Baca Juga :  Aksi Sosial DPP Forum Sumsel Bersatu (FSB) "Peduli" Bantu Korban Kebakaran di Desa Pemulutan Ilir Ogan Ilir
Kejar Sekolah Tatap Muka, Vaksinasi Lansia Dialihkan untuk Guru Sumsel
Junaidi Hutauruk, SH., Ketua Forum Jurnalis Peduli Pendidikan Indonesia (FJPPI) Sumatera selatan

Junaidi Hutauruk, SH., berharap agar sekolah yang akan mulai menerapkan belajar tatap muka pada13 Juli 2021 mendatang tidak perlu lagi mengeluarkan form pernyataan, yang menyatakan kepada orang tua siswa, Setuju/tidak setuju dengan membubuhkan materai dan tanda tangan orang tua siswa, karena saya melihat hal seperti adalah suatu usaha untuk mencari pembelaan terhadap sekolahnya, dan melepaskan tanggung jawab terhadap dampak sekolah tatap muka dimasa pandemi covid-19. Harapnya.
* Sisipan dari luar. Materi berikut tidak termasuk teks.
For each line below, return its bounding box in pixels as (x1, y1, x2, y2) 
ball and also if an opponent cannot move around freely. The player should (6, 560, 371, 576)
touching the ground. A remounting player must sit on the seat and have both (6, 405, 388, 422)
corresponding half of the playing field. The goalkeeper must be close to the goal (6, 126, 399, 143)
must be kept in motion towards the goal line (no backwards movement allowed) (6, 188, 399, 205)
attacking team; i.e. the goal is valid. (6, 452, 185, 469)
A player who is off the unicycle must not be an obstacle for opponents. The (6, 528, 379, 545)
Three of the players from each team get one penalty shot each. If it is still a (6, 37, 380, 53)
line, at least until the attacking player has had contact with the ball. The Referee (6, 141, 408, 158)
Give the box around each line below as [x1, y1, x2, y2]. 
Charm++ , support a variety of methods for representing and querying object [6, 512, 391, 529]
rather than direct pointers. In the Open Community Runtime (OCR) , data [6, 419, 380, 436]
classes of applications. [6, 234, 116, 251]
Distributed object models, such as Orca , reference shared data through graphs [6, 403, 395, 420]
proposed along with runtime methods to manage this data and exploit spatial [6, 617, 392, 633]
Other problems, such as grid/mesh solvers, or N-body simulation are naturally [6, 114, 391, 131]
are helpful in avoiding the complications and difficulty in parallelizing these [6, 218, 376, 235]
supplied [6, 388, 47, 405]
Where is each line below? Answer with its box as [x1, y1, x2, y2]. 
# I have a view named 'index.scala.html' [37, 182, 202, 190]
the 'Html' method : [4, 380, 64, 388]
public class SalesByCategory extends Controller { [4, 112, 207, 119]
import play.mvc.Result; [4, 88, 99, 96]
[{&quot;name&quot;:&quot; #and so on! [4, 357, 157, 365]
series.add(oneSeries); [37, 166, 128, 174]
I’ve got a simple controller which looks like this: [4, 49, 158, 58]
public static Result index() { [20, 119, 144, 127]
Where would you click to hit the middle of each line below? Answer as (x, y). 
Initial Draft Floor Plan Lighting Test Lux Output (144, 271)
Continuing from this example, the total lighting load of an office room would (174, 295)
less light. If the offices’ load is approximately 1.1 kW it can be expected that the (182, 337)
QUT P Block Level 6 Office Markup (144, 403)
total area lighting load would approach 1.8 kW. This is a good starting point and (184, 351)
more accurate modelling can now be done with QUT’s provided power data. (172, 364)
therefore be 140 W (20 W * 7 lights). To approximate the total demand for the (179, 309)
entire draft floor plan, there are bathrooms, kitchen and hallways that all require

“Jadi hal-hal seperti pernyataan itu tidak perlu dilakukan, yang penting adalah sekolah mempersiapkan segala sesuatu yang terkait dengan Protokol Kesehatan (Prokes), seperti Tempat cuci tangan, mementukan jarak bangku antar siswa, dan selalu sosialisasikan untuk tetap menerapkan 3M (Mencuci tangan, Menjaga Jarak, dan Memakai masker), saya rasa hal ini betul-betul diterapkan disekolah tatap yang akan dilakukan di sekolah,” Harapnya.